In the seventh and eighth spots on the list were the speaker of the city legislature in each region's capital city and the Prosecutor General of the region, respectively. In ninth and 10th places were the regional head of the Interior Ministry and the chief justice of the region. Thus, the majority of the 10 most influential positions were federal posts, and within this category, most are connected with the siloviki. Considering that all high-ranking officials are now appointed by Moscow, only three of the 10 most influential positions are held by individuals native to the cities and regions in which they serve -- namely, the speakers of the regional and municipal legislatures and the mayors of the regional capitals. Mayors are the only influential officials directly elected by voters, and they are precisely the ones who have become targets of massive attacks from federal authorities.

It should be noted that the results of the institute's survey in 2003 showed a completely different picture. Of the more than 60 regions studied, security and law enforcement officials were counted among the 10 most influential persons in only one or two regions, but in most cases they did not even make the list of the top 35 most influential political figures. In 2003, the local oligarchs and top managers were the most influential centers of power.

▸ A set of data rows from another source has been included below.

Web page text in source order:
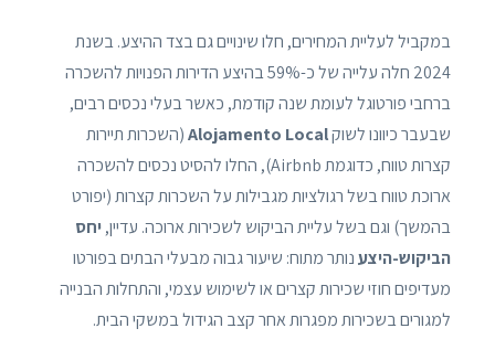
במקביל לעליית המחירים, חלו שינויים גם בצד ההיצע. בשנת
2024 חלה עלייה של כ-59% בהיצע הדירות הפנויות להשכרה
ברחבי פורטוגל לעומת שנה קודמת, כאשר בעלי נכסים רבים,
שבעבר כיוונו לשוקAlojamento Local(השכרות תיירות
קצרות טווח, כדוגמת Airbnb), החלו להסיט נכסים להשכרה
ארוכת טווח בשל רגולציות מגבילות על השכרות קצרות (יפורט
בהמשך) וגם בשל עליית הביקוש לשכירות ארוכה. עדיין,יחס
הביקוש-היצענותר מתוח: שיעור גבוה מבעלי הבתים בפורטו
מעדיפים חוזי שכירות קצרים או לשימוש עצמי, והתחלות הבנייה
למגורים בשכירות מפגרות אחר קצב הגידול במשקי הבית.
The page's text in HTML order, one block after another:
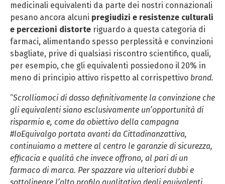
medicinali equivalenti da parte dei nostri connazionali
pesano ancora alcuni pregiudizi e resistenze culturali
e percezioni distorte riguardo a questa categoria di
farmaci, alimentando spesso perplessità e convinzioni
sbagliate, prive di qualsiasi riscontro scientifico, quali,
per esempio, che gli equivalenti possiedono il 20% in
meno di principio attivo rispetto al corrispettivo brand.
“Scrolliamoci di dosso definitivamente la convinzione che
gli equivalenti siano esclusivamente un’opportunità di
risparmio e, come da obiettivo della campagna
#IoEquivalgo portata avanti da Cittadinanzattiva,
continuiamo a mettere al centro le garanzie di sicurezza,
efficacia e qualità che invece offrono, al pari di un
farmaco di marca. Per spazzare via ulteriori dubbi e
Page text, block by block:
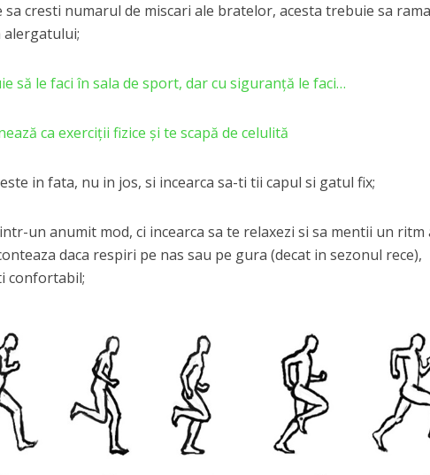
sa cresti numarul de miscari ale bratelor, acesta trebuie sa
să le faci în sala de sport, dar cu siguranță le faci…
ca exerciţii fizice şi te scapă de celulită
in fata, nu in jos, si incearca sa-ti tii capul si gatul fix;
un anumit mod, ci incearca sa te relaxezi si sa mentii un ritm
daca respiri pe nas sau pe gura (decat in sezonul rece),
confortabil;
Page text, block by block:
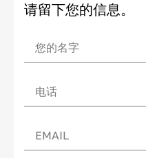
请留下您的信息。
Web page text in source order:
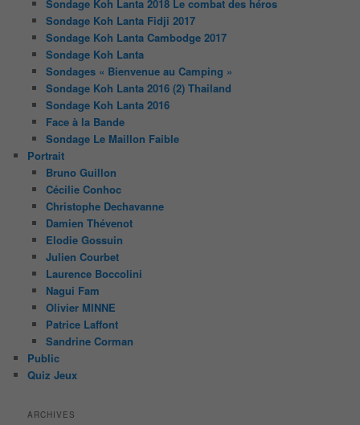
Sondage Koh Lanta 2018 Le combat des héros
Sondage Koh Lanta Fidji 2017
Sondage Koh Lanta Cambodge 2017
Sondage Koh Lanta
Sondages « Bienvenue au Camping »
Sondage Koh Lanta 2016 (2) Thailand
Sondage Koh Lanta 2016
Face à la Bande
Sondage Le Maillon Faible
Portrait
Bruno Guillon
Cécilie Conhoc
Christophe Dechavanne
Damien Thévenot
Elodie Gossuin
Julien Courbet
Laurence Boccolini
Nagui Fam
Olivier MINNE
Patrice Laffont
Sandrine Corman
Public
Quiz Jeux
ARCHIVES
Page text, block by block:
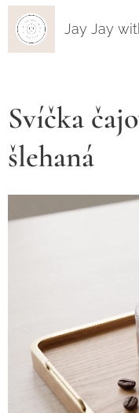
Jay Jay
Svíčka
šlehaná
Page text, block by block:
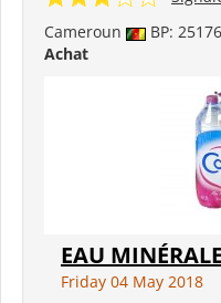
Cameroun BP:
Achat
EAU
Friday 04 May 2018
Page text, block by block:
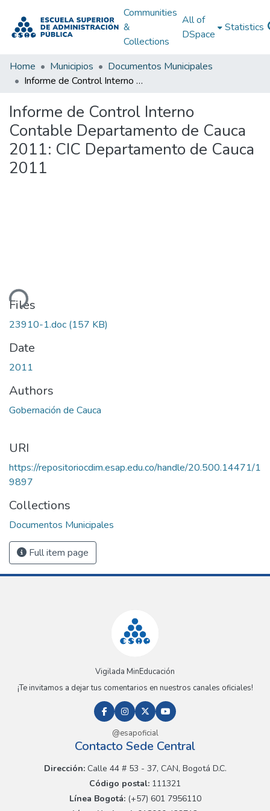
Communities
&
Collections
All of
DSpace
Statistics
Home Municipios
Documentos Municipales
Informe de Control Interno Contable Departamento de Cauca 2011: CIC Departamento de Cauca 2011
Informe de Control Interno
Contable Departamento de Cauca
2011: CIC Departamento de Cauca
2011
Files
23910-1.doc (157 KB)
Date
2011
Authors
Gobernación de Cauca
URI
https://repositoriocdim.esap.edu.co/handle/20.500.14471/1
9897
Collections
Documentos Municipales
Full item page
Vigilada MinEducación
¡Te invitamos a dejar tus comentarios en nuestros canales oficiales!
@esapoficial
Contacto Sede Central
Dirección:Calle 44 # 53 - 37, CAN, Bogotá D.C.
Código postal: 111321
Línea Bogotá:(+57) 601 7956110
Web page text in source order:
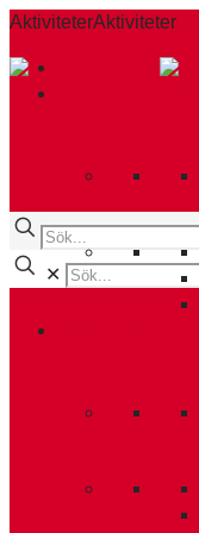
AktiviteterAktiviteter
✕
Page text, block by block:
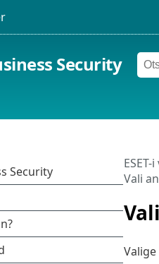
Security
Vali
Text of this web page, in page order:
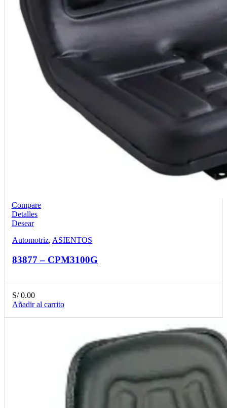
Compare
Detalles
Desear
Automotriz, ASIENTOS
83877 – CPM3100G
S/0.00
Añadir al carrito
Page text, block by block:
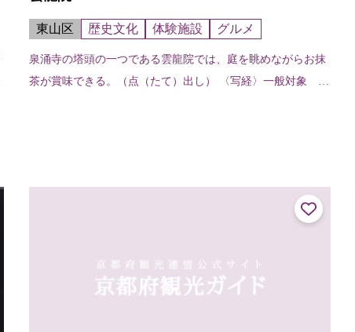
東山区 歴史文化 体験施設 グルメ
泉涌寺の塔頭の一つである雲龍院では、庭を眺めながらお抹
茶が賞味できる。（点（たて）出し） 〈写経〉一般対象 随
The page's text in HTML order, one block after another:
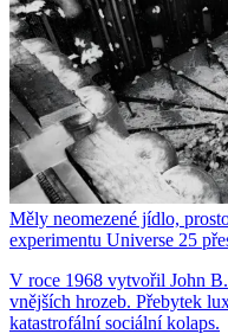
Měly neomezené jídlo,
experimentu Universe 25
V roce 1968 vytvořil John
vnějších hrozeb. Přebytek
katastrofální sociální kolaps.
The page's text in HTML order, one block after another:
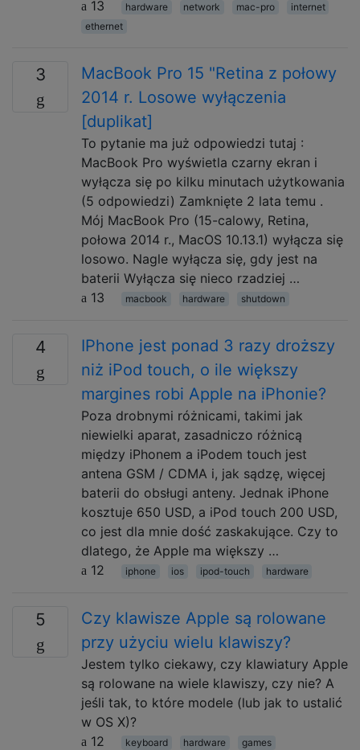
13
hardware network mac-pro
internet
ethernet
3
MacBook Pro 15 "Retina z połowy
2014 r. Losowe wyłączenia
[duplikat]
To pytanie ma już odpowiedzi tutaj :
MacBook Pro wyświetla czarny ekran i
wyłącza się po kilku minutach użytkowania
(5 odpowiedzi) Zamknięte 2 lata temu .
Mój MacBook Pro (15-calowy, Retina,
połowa 2014 r., MacOS 10.13.1) wyłącza się
losowo. Nagle wyłącza się, gdy jest na
baterii Wyłącza się nieco rzadziej …
13
macbook hardware shutdown
4
IPhone jest ponad 3 razy droższy
niż iPod touch, o ile większy
margines robi Apple na iPhonie?
Poza drobnymi różnicami, takimi jak
niewielki aparat, zasadniczo różnicą
między iPhonem a iPodem touch jest
antena GSM / CDMA i, jak sądzę, więcej
baterii do obsługi anteny. Jednak iPhone
kosztuje 650 USD, a iPod touch 200 USD,
co jest dla mnie dość zaskakujące. Czy to
dlatego, że Apple ma większy …
12
iphone ios ipod-touch hardware
5
Czy klawisze Apple są rolowane
przy użyciu wielu klawiszy?
Jestem tylko ciekawy, czy klawiatury Apple
są rolowane na wiele klawiszy, czy nie? A
jeśli tak, to które modele (lub jak to ustalić
w OS X)?
12
keyboard hardware games
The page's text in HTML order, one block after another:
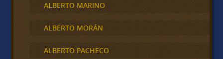
ALBERTO MARINO
ALBERTO MORÁN
ALBERTO PACHECO
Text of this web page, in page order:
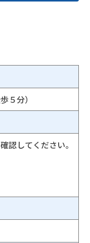
５分）
認してください。
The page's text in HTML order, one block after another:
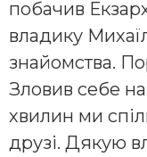
побачив
владику
знайомства.
Зловив себе
хвилин ми
друзі. Дякую
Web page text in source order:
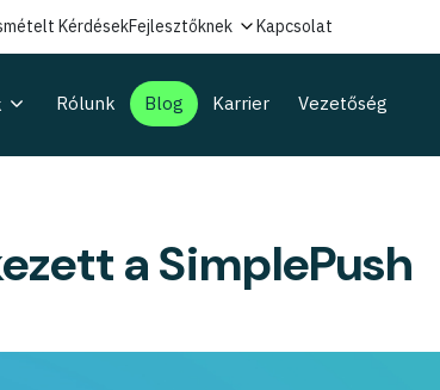
KérdésekFejlesztőknek Kapcsolat
Rólunk Blog Karrier Vezetőség
a SimplePush
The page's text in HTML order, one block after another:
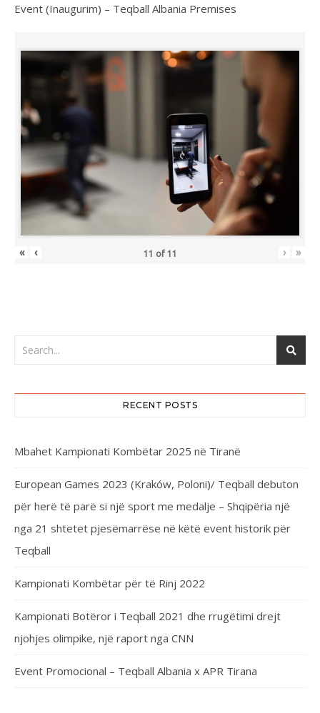
Event (Inaugurim) – Teqball Albania Premises
« ‹ 11 of 11 › »
RECENT POSTS
Mbahet Kampionati Kombëtar 2025 në Tiranë
European Games 2023 (Kraków, Poloni)/ Teqball debuton
për herë të parë si një sport me medalje – Shqipëria një
nga 21 shtetet pjesëmarrëse në këtë event historik për
Teqball
Kampionati Kombëtar për të Rinj 2022
Kampionati Botëror i Teqball 2021 dhe rrugëtimi drejt
njohjes olimpike, një raport nga CNN
Event Promocional – Teqball Albania x APR Tirana
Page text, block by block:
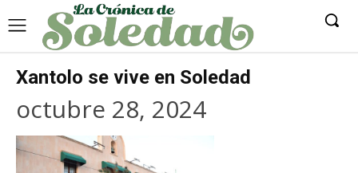
Xantolo se vive en Soledad
octubre 28, 2024
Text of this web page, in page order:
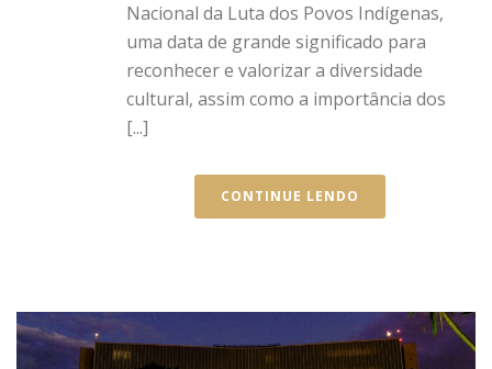
Nacional da Luta dos Povos Indígenas,
uma data de grande significado para
reconhecer e valorizar a diversidade
cultural, assim como a importância dos
[...]
CONTINUE LENDO
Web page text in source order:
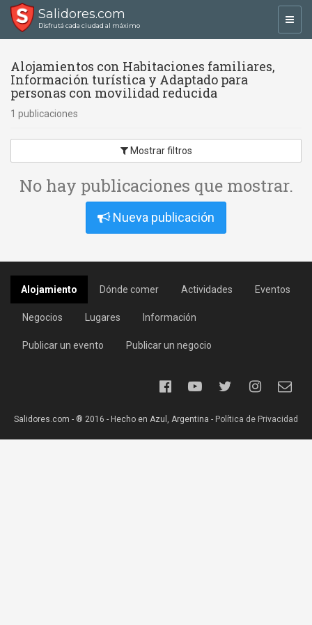
Salidores.com
Disfrutá cada ciudad al máximo
Alojamientos con Habitaciones familiares,
Información turística y Adaptado para
personas con movilidad reducida
1 publicaciones
Mostrar filtros
No hay publicaciones que mostrar.
Nueva publicación
Alojamiento Dónde comer Actividades Eventos
Negocios Lugares Información
Publicar un evento Publicar un negocio
Salidores.com - ® 2016 - Hecho en Azul, Argentina - Política de Privacidad
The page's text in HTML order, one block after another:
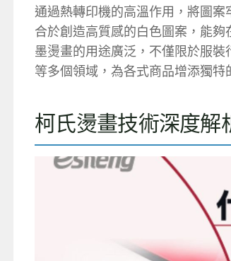
通過熱轉印機的高溫作用，將圖
合於創造高質感的白色圖案，能
墨燙畫的用途廣泛，不僅限於服
等多個領域，為各式商品增添獨特
柯氏燙畫技術深度解
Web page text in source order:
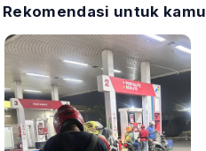
Rekomendasi untuk kamu
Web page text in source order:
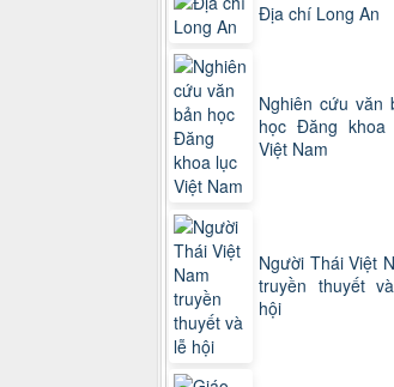
Địa chí Long An
Nghiên cứu văn
học Đăng khoa
Việt Nam
Người Thái Việt
truyền thuyết
hội
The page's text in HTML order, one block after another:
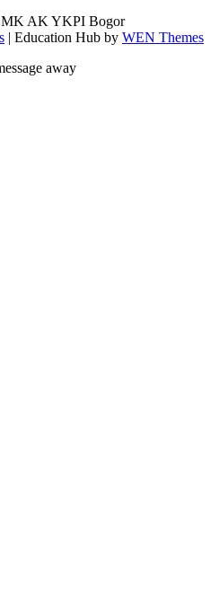
AK YKPI Bogor
| Education Hub by WEN Themes
away
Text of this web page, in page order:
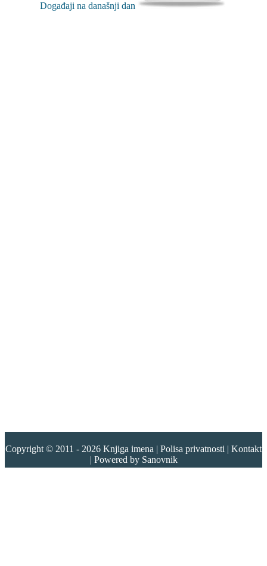
Događaji na današnji dan
Copyright © 2011 - 2026 Knjiga imena | Polisa privatnosti | Kontakt
| Powered by Sanovnik

It is important to note that the growing influence of the regional siloviki has occurred at the same time that they have been rotated to other areas. Not only has the influence of siloviki generals on regional politics sharply increased, but more than half of them with deep personal roots in their regions have been replaced by generals coming in from other regions.

Russian history already knows one well-known attempt at entrusting a military leader -- or "silovik" in the broader sense -- with managing affairs in the regions. And it was very successful! Perhaps the best example of this was Count Alexei Arakcheyev, a general and statesman under Tsar Alexander I, in whose name the term arakcheyevshchina was coined. Will the new arakcheyevshchina be more successful?

Nikolai Petrov is a scholar in residence at the Carnegie Moscow Center.